Pitt sat relaxed, leaned back in a raised chair in front of the wheel column, and steered the boat with one foot as they passed quiet picturesque lagoons that opened onto the river. Giordino had borrowed a lounge chair and pad from McGee, and reclined with his feet hanging over the bow, warily eyeing the occasional eighteen-foot crocodile that he spotted sunning itself on the bank.

Wise to the ways of a rain forest, Giordino shrouded himself with mosquito netting. Not usually mentioned in the travel brochures, in this part of the world the little bloodsuckers were nearly as prolific as raindrops. Not wanting to hinder his movements, Pitt soaked his exposed skin with repellent.
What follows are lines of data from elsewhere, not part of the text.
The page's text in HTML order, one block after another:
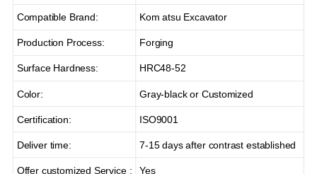
Compatible Brand: Kom atsu Excavator
Production Process: Forging
Surface Hardness: HRC48-52
Color: Gray-black or Customized
Certification: ISO9001
Deliver time: 7-15 days after contrast established
Offer customized Service : Yes
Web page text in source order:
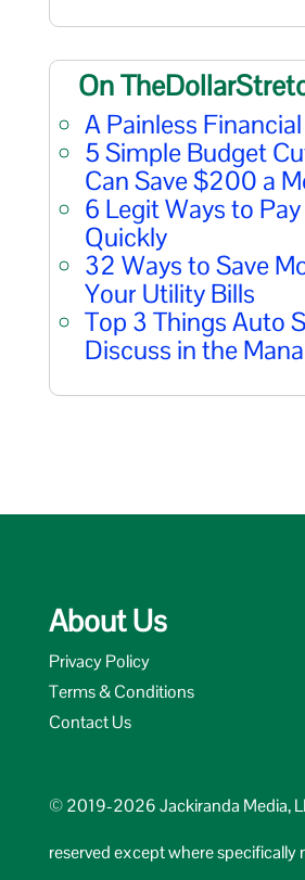
On
A Painless
5 Simple Budget
Can Save $200 a
6 Legit Ways to
Quickly
32 Ways to Save
Your Utility Bills
Top 3 Things Auto
Discuss in the
About Us
Privacy Policy
Terms & Conditions
Contact Us
© 2019-2026 Jackiranda Media,
reserved except where specifically
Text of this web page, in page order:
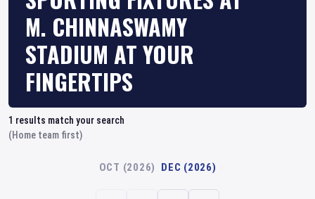
M. CHINNASWAMY
STADIUM AT YOUR
FINGERTIPS
1 results match your search
(Home team first)
OCT (2026) DEC (2026)
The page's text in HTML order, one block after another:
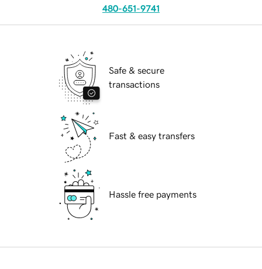
480-651-9741
Safe & secure
transactions
Fast & easy transfers
Hassle free payments
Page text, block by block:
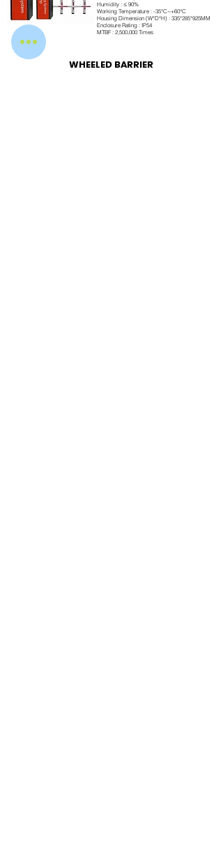
Humidity : ≤ 90%
Working Temperature : -35°C~+60°C
Housing Dimension (W*D*H) : 335*285*925MM
Enclosure Rating : IP54
MTBF : 2,500,000 Times
WHEELED BARRIER

The first twenty miles took them northwesterly along the Rio Colorado until it eventually met the muddy waters of the Rio San Juan that served as the meandering borderline between Nicaragua and Costa Rica. From here, it was another eighty kilometers up the river until they reached the town of San Carlos on Lake Cocibolca, better known simply as Lake Nicaragua.
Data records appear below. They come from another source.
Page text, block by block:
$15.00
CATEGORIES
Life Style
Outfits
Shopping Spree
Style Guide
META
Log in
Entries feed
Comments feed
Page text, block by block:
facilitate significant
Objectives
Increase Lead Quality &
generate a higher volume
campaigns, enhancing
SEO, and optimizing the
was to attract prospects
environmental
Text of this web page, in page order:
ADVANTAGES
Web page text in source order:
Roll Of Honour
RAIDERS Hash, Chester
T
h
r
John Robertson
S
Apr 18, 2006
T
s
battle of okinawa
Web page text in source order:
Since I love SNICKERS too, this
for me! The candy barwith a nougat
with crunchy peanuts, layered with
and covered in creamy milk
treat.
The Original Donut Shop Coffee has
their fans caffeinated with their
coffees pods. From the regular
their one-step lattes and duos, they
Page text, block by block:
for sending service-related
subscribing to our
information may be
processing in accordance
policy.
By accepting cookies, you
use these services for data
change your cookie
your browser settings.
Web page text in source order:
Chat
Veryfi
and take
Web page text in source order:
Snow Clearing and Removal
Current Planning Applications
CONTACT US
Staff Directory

"I've yet to see any signs of construction," said Giordino, studying the shoreline through a pair of binoculars.

"You've already seen it," said Pitt, watching the multicolored birds nesting in the trees whose branches reached over the flowing water.

Giordino twisted in his lounge chair, pulled down his sunglasses and stared at Pitt over the rims as if he were looking at a bookie giving hundred-to-one odds on a favorite to win the next race. "Run that by me again."
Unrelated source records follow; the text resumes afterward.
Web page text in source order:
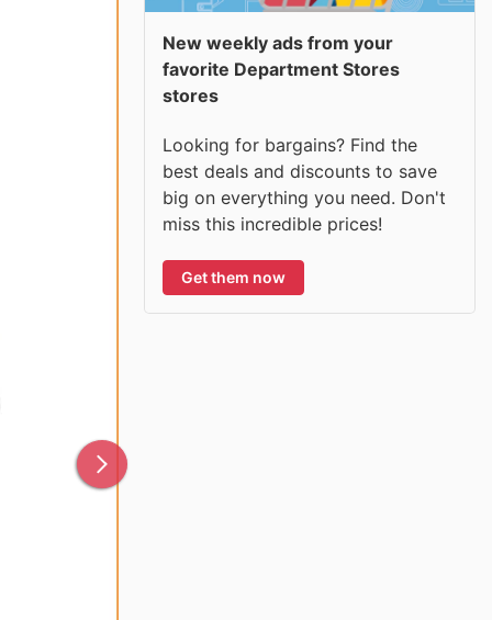
New weekly ads from your
favorite Department Stores
stores
Looking for bargains? Find the
best deals and discounts to save
big on everything you need. Don't
miss this incredible prices!
Get them now
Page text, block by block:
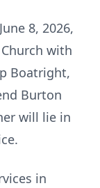
8, 2026,
with
Boatright,
Burton
will lie in
in
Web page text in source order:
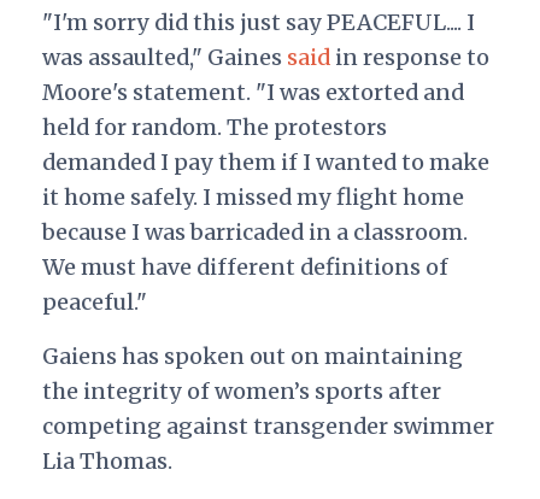
"I'm sorry did this just say PEACEFUL.... I
was assaulted," Gaines saidin response to
Moore's statement. "I was extorted and
held for random. The protestors
demanded I pay them if I wanted to make
it home safely. I missed my flight home
because I was barricaded in a classroom.
We must have different definitions of
peaceful."
Gaiens has spoken out on maintaining
the integrity of women’s sports after
competing against transgender swimmer
Lia Thomas.
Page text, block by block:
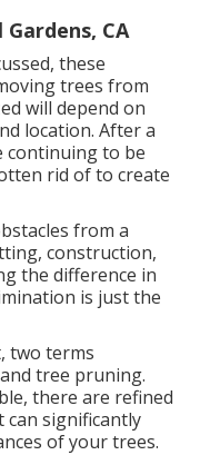
CA
these
trees from
will depend on
location. After a
continuing to be
rid of to create
from a
construction,
the difference in
is just the
two terms
tree pruning.
there are refined
can significantly
of your trees.
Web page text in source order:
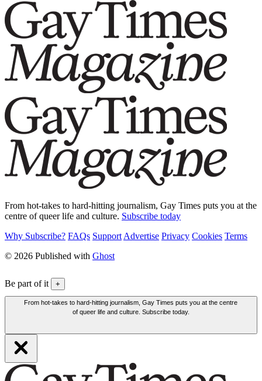
From hot-takes to hard-hitting journalism, Gay Times puts you at the
centre of queer life and culture. Subscribe today
Why Subscribe? FAQs Support Advertise Privacy Cookies Terms
© 2026 Published with Ghost
Be part of it +
From hot-takes to hard-hitting journalism, Gay Times puts you at the centre
of queer life and culture. Subscribe today.
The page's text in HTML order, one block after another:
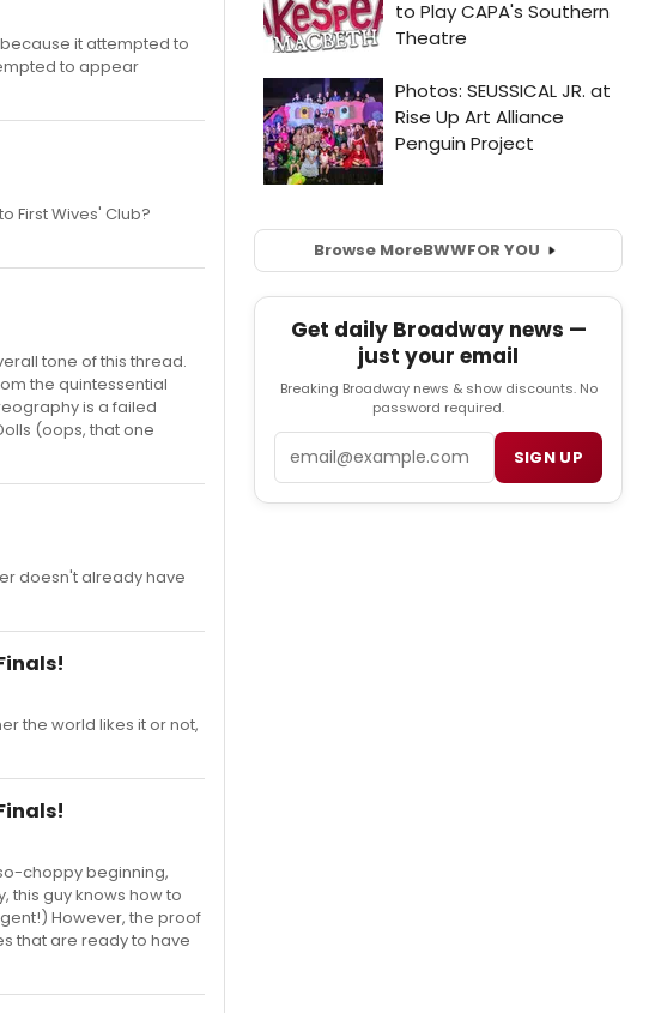
it attempted to
to appear
First Wives' Club?
tone of this thread.
the quintessential
is a failed
(oops, that one
doesn't already have
the world likes it or not,
choppy beginning,
this guy knows how to
However, the proof
that are ready to have
Browse MoreBWWFOR YOU
Get daily Broadway news —
just your email
Breaking Broadway news & show discounts. No
password required.
SIGN UP

"Your friend Micky Levy. Remember her?"

"The name rings a bell," muttered Giordino, still trying to follow Pitt's tack.

"Over dinner she talked about plans to build an 'underground bridge,' a railroad tunnel system that was designed to travel through Nicaragua between the oceans."

"She also said the project was never launched because Specter pulled out."

"A deception."

"A deception," Giordino parroted.

"After the engineers and geologists, like your friend, Micky, finished their survey, Odyssey officials insisted they sign confidentiality agreements never to reveal any information about the proposed project. Specter threatened to withhold any payment until they agreed. Then they announced that after studying the reports, they decided the project was not practical, and cost-prohibitive."

"How do you know all this?"

"I called your friend Micky just before we left Washington and after she faxed me the site plans," Pitt said casually.

"Go on."

"I asked her a few more questions regarding Specter and the underground bridge. Didn't she tell you?"

"I guess she forgot," said Giordino pensively.

"Anyway, as it turns out, Specter never had any intention of dumping the project. His Odyssey engineers have been digging furiously for more than two years. This is borne out by the port we passed, with containerships unloading what was probably mining equipment."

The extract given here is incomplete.